Recently, our group reported that HiPco SWNTs, dispersed in a peptide solution or in media supplemented with serum, were taken up by HeLa cells in a time- and temperature-dependent fashion and did not affect the HeLa cell growth rate, evidence that the SWNTs inside cells were not toxic under these conditions . This work also demonstrated that our dispersion preparation protocol (involving probe sonication and multiple centrifugations) was effective in removing metals from the raw, as-received SWNT-containing powder. Herein, we present the characterizations of an as-received CoMoCAT SWNT-containing powder using thermal gravimetric analysis (TGA) and scanning electron microscopy (SEM), and of SWNTs dispersed in Dulbecco's modified Eagle medium (DMEM) supplemented with fetal bovine serum (FBS) using atomic force microscopy (AFM), inductively coupled plasma – mass spectrometry (ICP-MS), and absorption and Raman spectroscopies. The resulting purified dispersions, termed DM-SWNTs, are next shown to have no effect upon the morphologies and growth rates of HeLa cells – a thoroughly characterized human epithelial-like cell line. Using confocal microRaman spectroscopy, it is shown that DM-SWNTs were taken up by cells in a time- and temperature-dependent fashion. Evaluation of the distribution of intracellular DM-SWNTs was performed using transmission electron microscopy (TEM) which revealed SWNT-like material in vacuoles. Finally, intracellular superoxide dynamics of cells exposed to DM-SWNTs were evaluated using fluorescence-based flow cytometry and MitoSOX™ Red – a selective indicator of superoxide in mitochondria. The MitoSOX™ Red fluorescence detected from control cells was statistically similar to that observed for cells incubated in DM-SWNT dispersions. The combined results indicate that under our sample preparation protocols and assay conditions, CoMoCAT DM-SWNTs are not inherently cytotoxic to HeLa cells.
Results and Discussion
Characterizations of the as-received SWNT-containing powder
Thermal gravimetric analyses
Characterizations of SWNT dispersions
While a variety of cell types have been cultured in pristine or functionalized CNTs solubilized in various growth media formulations [19, 43, 65–72], only a few of these reports have emphasized the important role that the added serum plays.

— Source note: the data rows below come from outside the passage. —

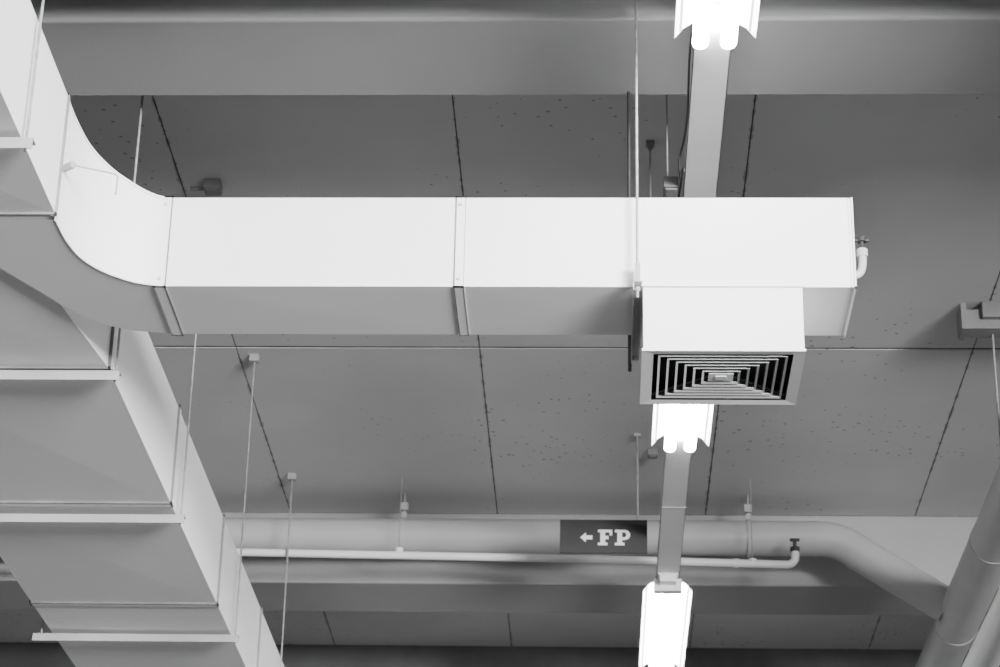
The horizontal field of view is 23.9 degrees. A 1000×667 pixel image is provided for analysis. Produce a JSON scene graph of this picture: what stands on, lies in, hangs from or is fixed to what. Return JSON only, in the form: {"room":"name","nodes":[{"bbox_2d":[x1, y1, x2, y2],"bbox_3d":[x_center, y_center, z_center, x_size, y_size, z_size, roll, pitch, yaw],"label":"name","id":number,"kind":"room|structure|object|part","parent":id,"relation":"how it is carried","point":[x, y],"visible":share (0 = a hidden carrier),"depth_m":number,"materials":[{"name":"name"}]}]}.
{"room":"industrial building interior","nodes":[
{"label":"industrial building interior","id":0,"kind":"room"},
{"bbox_2d":[0,94,999,649],"bbox_3d":[0.406,-1.899,9.141,14.993,0.250,21.000,0,-25,2],"label":"ceiling","id":1,"kind":"structure","parent":0,"point":[896,415],"depth_m":13.43,"materials":[{"name":"concrete"}]},
{"bbox_2d":[0,0,44,151],"bbox_3d":[-2.096,-1.361,8.122,1.165,1.682,0.052,0,-25,2],"label":"hanger","id":2,"kind":"object","parent":1,"relation":"hanging from","point":[25,142],"visible":1,"depth_m":7.78,"materials":[{"name":"paint"}]},
{"bbox_2d":[0,0,283,666],"bbox_3d":[-2.010,0.010,9.787,1.049,0.499,14.400,0,-25,2],"label":"air duct","id":3,"kind":"object","parent":2,"relation":"hanging from","point":[67,446],"visible":0.83,"depth_m":10.67,"materials":[{"name":"white metal"}]},
{"bbox_2d":[0,96,143,382],"bbox_3d":[-2.054,-0.570,9.827,1.111,1.682,0.052,0,-25,2],"label":"hanger","id":4,"kind":"object","parent":1,"relation":"hanging from","point":[114,375],"visible":0.6,"depth_m":9.45,"materials":[{"name":"paint"}]},
{"bbox_2d":[0,334,196,524],"bbox_3d":[-1.993,0.121,11.313,1.111,1.682,0.052,0,-25,2],"label":"hanger","id":5,"kind":"object","parent":1,"relation":"hanging from","point":[93,518],"visible":0.68,"depth_m":10.94,"materials":[{"name":"paint"}]},
{"bbox_2d":[32,354,259,643],"bbox_3d":[-1.926,0.887,12.962,1.111,1.682,0.052,0,-25,2],"label":"hanger","id":6,"kind":"object","parent":1,"relation":"hanging from","point":[254,359],"visible":0.83,"depth_m":12.61,"materials":[{"name":"paint"}]},
{"bbox_2d":[190,178,222,195],"bbox_3d":[-1.426,-0.706,11.437,0.150,0.056,0.090,0,-25,2],"label":"junction box","id":7,"kind":"object","parent":1,"relation":"attached to","point":[211,186],"depth_m":11.40,"materials":[{"name":"grey metal"}]},
{"bbox_2d":[280,473,296,666],"bbox_3d":[-1.859,1.653,14.612,1.111,1.682,0.052,0,-25,2],"label":"hanger","id":8,"kind":"object","parent":1,"relation":"hanging from","point":[292,477],"visible":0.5,"depth_m":14.72,"materials":[{"name":"paint"}]},
{"bbox_2d":[400,493,408,550],"bbox_3d":[-0.616,1.220,15.127,0.048,0.412,0.244,0,-25,2],"label":"hanger","id":9,"kind":"object","parent":1,"relation":"hanging from","point":[404,505],"visible":0.57,"depth_m":15.08,"materials":[{"name":"metal"}]},
{"bbox_2d":[225,518,948,620],"bbox_3d":[-1.006,1.485,15.020,7.741,0.649,0.230,0,-25,2],"label":"pipe","id":10,"kind":"object","parent":9,"relation":"hanging from","point":[856,551],"visible":0.66,"depth_m":14.96,"materials":[{"name":"grey metal"}]},
{"bbox_2d":[0,512,999,615],"bbox_3d":[0.671,1.527,15.671,14.993,0.500,0.600,0,-25,2],"label":"concrete beam","id":11,"kind":"structure","parent":1,"relation":"attached to","point":[935,545],"depth_m":15.41,"materials":[{"name":"grey concrete"}]},
{"bbox_2d":[30,0,999,95],"bbox_3d":[0.421,-1.324,9.536,14.993,0.500,0.580,0,-25,2],"label":"concrete beam","id":12,"kind":"structure","parent":1,"relation":"attached to","point":[97,47],"depth_m":9.36,"materials":[{"name":"grey concrete"}]},
{"bbox_2d":[236,478,799,568],"bbox_3d":[-0.858,1.181,14.846,5.450,0.588,0.060,0,-25,2],"label":"drain pipe","id":13,"kind":"object","parent":1,"relation":"hanging from","point":[752,562],"visible":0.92,"depth_m":14.69,"materials":[{"name":"metal"}]},
{"bbox_2d":[560,433,646,553],"bbox_3d":[0.618,0.952,14.074,0.516,0.764,0.043,0,-25,2],"label":"direction sign","id":14,"kind":"object","parent":1,"relation":"hanging from","point":[576,536],"visible":1,"depth_m":13.94,"materials":[{"name":"metal"}]},
{"bbox_2d":[627,0,641,371],"bbox_3d":[0.522,-0.769,9.218,0.043,1.730,0.700,0,-25,2],"label":"hanger","id":15,"kind":"object","parent":1,"relation":"hanging from","point":[634,338],"visible":0.94,"depth_m":8.95,"materials":[{"name":"paint"}]},
{"bbox_2d":[0,103,856,337],"bbox_3d":[-0.333,-0.419,8.751,3.281,0.501,0.967,0,-25,2],"label":"air duct","id":16,"kind":"object","parent":15,"relation":"hanging from","point":[119,253],"visible":0.98,"depth_m":8.77,"materials":[{"name":"white metal"}]},
{"bbox_3d":[-1.456,-0.553,8.356,0.205,0.114,0.056,0,-25,2],"label":"damper lever","id":17,"kind":"part","parent":16,"relation":"part of","materials":[{"name":"white metal"}]},
{"bbox_2d":[640,285,805,404],"bbox_3d":[0.819,0.046,8.789,0.590,0.264,0.490,0,-25,2],"label":"air diffuser","id":18,"kind":"object","parent":16,"relation":"attached to","point":[701,344],"visible":1,"depth_m":8.61,"materials":[{"name":"white paint"}]},
{"bbox_2d":[854,236,868,278],"bbox_3d":[1.356,-0.282,8.925,0.082,0.176,0.042,0,-25,2],"label":"valve","id":19,"kind":"object","parent":16,"relation":"attached to","point":[862,253],"visible":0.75,"depth_m":8.91,"materials":[{"name":"metal"}]},
{"bbox_2d":[646,140,653,197],"bbox_3d":[0.692,-0.552,10.843,0.040,0.750,0.040,0,-25,2],"label":"rod","id":20,"kind":"object","parent":1,"relation":"hanging from","point":[649,143],"depth_m":10.96,"materials":[{"name":"grey metal"}]},
{"bbox_2d":[647,449,657,458],"bbox_3d":[0.933,0.740,14.454,0.060,0.046,0.070,0,-25,2],"label":"junction box","id":21,"kind":"object","parent":1,"relation":"attached to","point":[652,453],"depth_m":14.42,"materials":[{"name":"grey metal"}]},
{"bbox_2d":[663,95,678,197],"bbox_3d":[0.731,-0.904,10.155,0.063,0.688,0.100,0,-25,2],"label":"junction box","id":22,"kind":"object","parent":1,"relation":"hanging from","point":[670,183],"visible":0.92,"depth_m":10.00,"materials":[{"name":"grey metal"}]},
{"bbox_2d":[678,23,692,197],"bbox_3d":[0.736,-0.876,9.370,0.031,0.112,2.500,0,-25,2],"label":"electrical cable","id":23,"kind":"object","parent":22,"relation":"attached to","point":[681,171],"visible":0.84,"depth_m":9.47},
{"bbox_2d":[653,26,730,666],"bbox_3d":[0.882,-0.586,10.829,0.144,0.692,13.200,0,-25,2],"label":"mounting rail","id":24,"kind":"object","parent":1,"relation":"attached to","point":[710,64],"visible":0.46,"depth_m":9.76,"materials":[{"name":"metal"}]},
{"bbox_2d":[639,573,691,666],"bbox_3d":[1.062,1.903,15.268,0.300,0.084,1.914,0,-25,2],"label":"fluorescent light fixture","id":25,"kind":"object","parent":24,"relation":"attached to","point":[666,605],"visible":1,"depth_m":15.11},
{"bbox_2d":[651,404,713,451],"bbox_3d":[0.910,0.166,11.529,0.300,0.084,2.044,0,-25,2],"label":"fluorescent light fixture","id":26,"kind":"object","parent":24,"relation":"attached to","point":[673,420],"visible":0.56,"depth_m":12.15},
{"bbox_2d":[674,0,759,48],"bbox_3d":[0.761,-1.529,7.881,0.300,0.084,2.094,0,-25,2],"label":"fluorescent light fixture","id":27,"kind":"object","parent":24,"relation":"attached to","point":[704,13],"visible":1,"depth_m":8.66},
{"bbox_2d":[744,495,751,557],"bbox_3d":[1.582,1.225,15.035,0.048,0.412,0.244,0,-25,2],"label":"hanger","id":28,"kind":"object","parent":1,"relation":"hanging from","point":[747,509],"visible":0.78,"depth_m":14.97,"materials":[{"name":"metal"}]},
{"bbox_2d":[957,301,999,472],"bbox_3d":[2.723,0.284,12.347,0.590,0.920,0.180,0,-25,2],"label":"support bracket","id":29,"kind":"object","parent":1,"relation":"attached to","point":[984,322],"visible":1,"depth_m":12.46,"materials":[{"name":"grey metal"}]},
{"bbox_2d":[915,465,999,666],"bbox_3d":[2.793,0.698,12.500,0.276,0.276,11.450,0,-25,2],"label":"pipe","id":30,"kind":"object","parent":29,"relation":"hanging from","point":[974,584],"visible":0.94,"depth_m":14.10,"materials":[{"name":"grey metal"}]},
{"bbox_2d":[0,642,999,666],"bbox_3d":[0.705,5.645,16.741,14.993,7.070,0.250,0,-25,2],"label":"wall","id":31,"kind":"structure","parent":0,"point":[12,654],"depth_m":18.10,"materials":[{"name":"paint"}]},
{"bbox_2d":[962,588,999,666],"bbox_3d":[2.876,1.016,12.349,0.208,0.208,11.450,0,-25,2],"label":"pipe","id":32,"kind":"object","parent":31,"relation":"attached to","point":[984,651],"visible":1,"depth_m":13.96,"materials":[{"name":"grey metal"}]}
]}

The importance of FBS in dispersing SWNTs is evident in the series of Raman spectra shown in Figure 4. In brief, DMEM comprises inorganic salts, amino acids, buffers, vitamins, and minerals with the three major components being glucose (4500 mg/L), sodium bicarbonate (3700 mg/L), and sodium chloride (6400 mg/L). FBS is also a multi-component mixture comprising many low and high molecular weight substances. The major dissolved substances are proteins, lipids, steroid hormones, minerals, and metabolites. The most notable FBS components known to solubilize CNTs are BSA and phospholipids [10, 53, 58]. Using our sonication and centrifugation procedure, DMEM without FBS did not support SWNT dispersion as observed by the lack of detectable SWNT Raman resonances (Figure 4; gold spectrum). Conversely, aqueous 5% FBS solutions (without DMEM) were quite effective in dispersing SWNTs (Figure 4; red spectrum).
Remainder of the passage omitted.